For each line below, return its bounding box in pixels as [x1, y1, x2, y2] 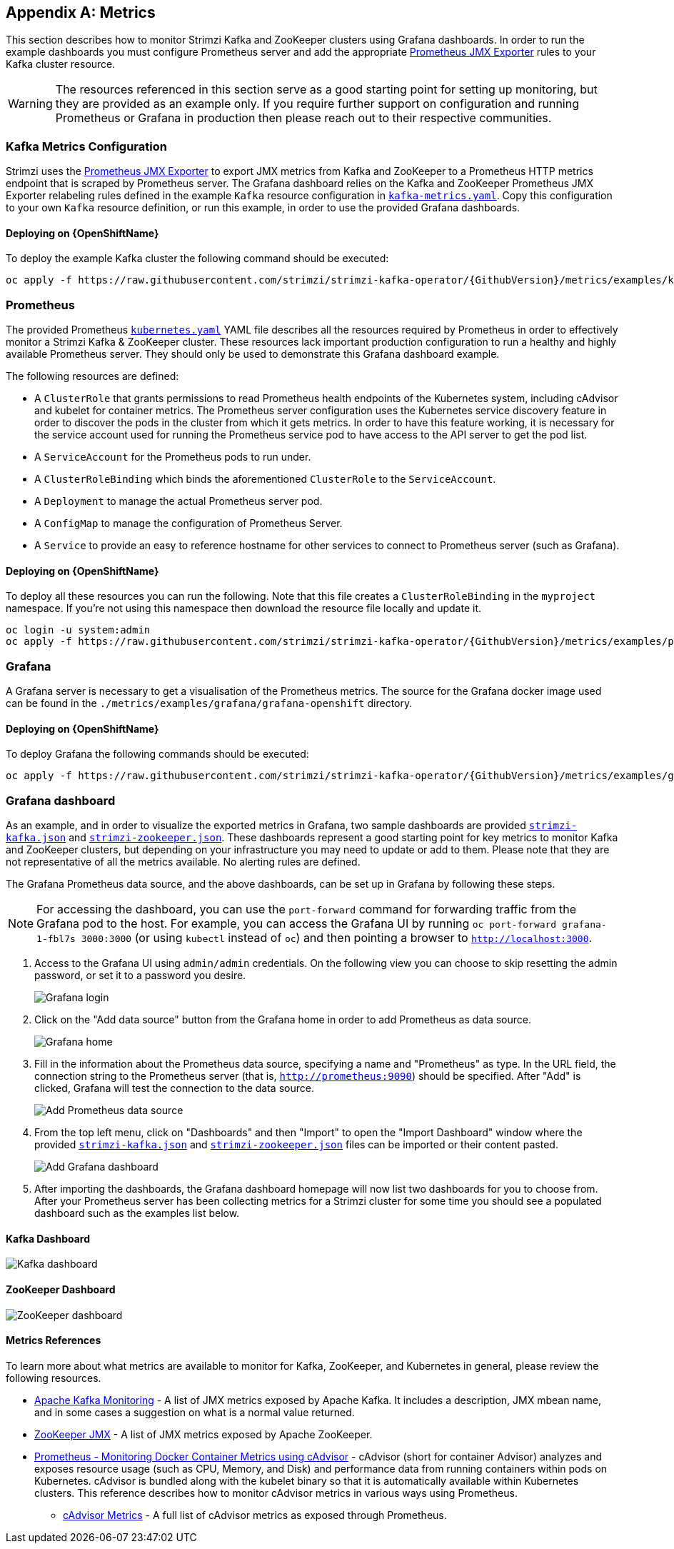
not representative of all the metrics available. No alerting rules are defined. [6, 856, 361, 868]
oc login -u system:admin [6, 624, 151, 636]
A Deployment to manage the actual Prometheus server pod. [34, 495, 323, 508]
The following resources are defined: [6, 370, 179, 383]
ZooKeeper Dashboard [6, 1283, 116, 1295]
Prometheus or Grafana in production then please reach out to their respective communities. [55, 111, 552, 126]
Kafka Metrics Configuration [6, 139, 167, 154]
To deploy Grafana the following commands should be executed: [6, 748, 309, 761]
********************
- _ASSIGNMENT_: Your task is to copy each line from the material above that includes the word "following".

- _RESULT OF THIS EXERCISE_:
The following resources are defined: [6, 370, 179, 383]
To deploy Grafana the following commands should be executed: [6, 748, 309, 761]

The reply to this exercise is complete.